Software

Notion vs Obsidian: Which Note-Taking App Wins?

Notion VS Obsidian
Notion vs Obsidian: Which Note-Taking App Wins?

The note-taking world has polarized around two philosophies: cloud-first all-in-one workspaces (Notion) versus local-first markdown editors (Obsidian). Both have passionate followings. Both excel in different scenarios. Let’s find your match.

The Core Philosophies

Notion is a database-powered workspace that handles notes, docs, wikis, project management, and more. It’s designed for teams and individuals who want everything in one place, accessible from any device.

Obsidian is different. It’s a markdown editor that stores files locally on your device. Your notes are plain text files. you own them completely. The magic comes from how notes link together, creating a personal knowledge graph.

Feature Comparison

FeatureNotionObsidian
Data StorageCloudLocal (your device)
Offline AccessLimitedFull
Mobile AppsExcellentGood
CollaborationReal-timeGit-based
Knowledge GraphLimitedNative

Organization and Structure

Notion uses a drag-and-drop page system with nested hierarchies. You can create databases with properties, views (table, board, calendar, gallery), and relations between databases. It’s powerful but has a learning curve.

Obsidian is simpler: folders and files. That’s it. But the power comes from [[wiki-style linking]] between notes. Build your own structure as you go. The graph view shows how everything connects.

Writing Experience

Notion’s block-based editor is intuitive. Drag blocks around, convert between types, and build rich layouts. The slash command menu makes adding elements fast. It’s great for documents that need formatting.

Obsidian embraces markdown. If you know markdown, you’ll feel at home. If not, you’ll learn. The learning curve pays off. you have precise control over formatting. Live preview mode shows exactly how your content will render.

Plugins and Customization

Obsidian wins here decisively. With hundreds of community plugins, you can add:

  • Advanced tables (Dataview, Advanced Tables)
  • Task management (Tasks plugin)
  • PDF annotation
  • Slide presentations
  • Canvas for visual thinking
  • And much more

Notion has integrations and APIs, but it’s more constrained. You can embed content and use integrations, but you can’t fundamentally change how Notion works.

Data Ownership and Security

This is where the philosophical split matters most.

Notion: Your data lives on Notion’s servers. They have good security, but you’re trusting a third party. If Notion goes down or changes terms, your data is affected. They offer exports, but they’re not instantaneous.

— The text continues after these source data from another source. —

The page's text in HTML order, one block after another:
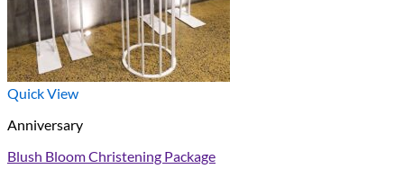
Quick View
Anniversary
Blush Bloom Christening Package
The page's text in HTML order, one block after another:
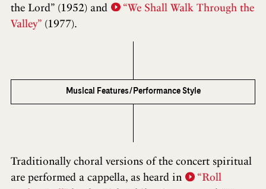
the Lord” (1952) and
“We Shall Walk Through the
Valley” (1977).
Musical Features/Performance Style
Traditionally choral versions of the concert spiritual
are performed a cappella, as heard in
“Roll
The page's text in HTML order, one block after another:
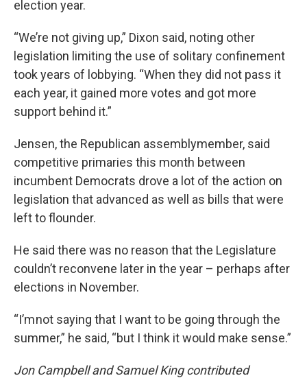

Obsidian: Your notes are plain markdown files on your computer. You completely own them. Sync to other devices is optional (paid feature). No subscription required for core functionality.

Team Collaboration

Notion excels here. Real-time collaboration, comments, mentions, and shared workspaces are built in. It’s designed for teams from day one.

Obsidian is primarily single-user. You can share files via Git or paid sync, but it’s not designed for live collaboration. For teams wanting Obsidian, it’s a harder sell.

Mobile Experience

Notion’s mobile apps are polished. Quick capture, good sync, responsive design. It’s a pleasure to use on phones and tablets.

Obsidian’s mobile app is functional but less refined. It’s gotten better, but it doesn’t feel as native. The core experience is better on desktop.

Making the Choice

There’s no universal winner. only the right tool for your situation.

Choose Notion if:

  • You need real-time collaboration
  • You want everything (notes, projects, wikis) in one app
  • You’re comfortable with cloud storage
  • You prefer visual, block-based editing
  • Your team needs to share and edit together

Choose Obsidian if:

  • You want complete data ownership
  • You need offline access
  • You value the knowledge graph and linking
  • You want deep customization
  • Markdown is your friend

Many power users actually use both: Notion for team projects and collaborative docs, Obsidian for personal knowledge management. That’s a perfectly valid approach.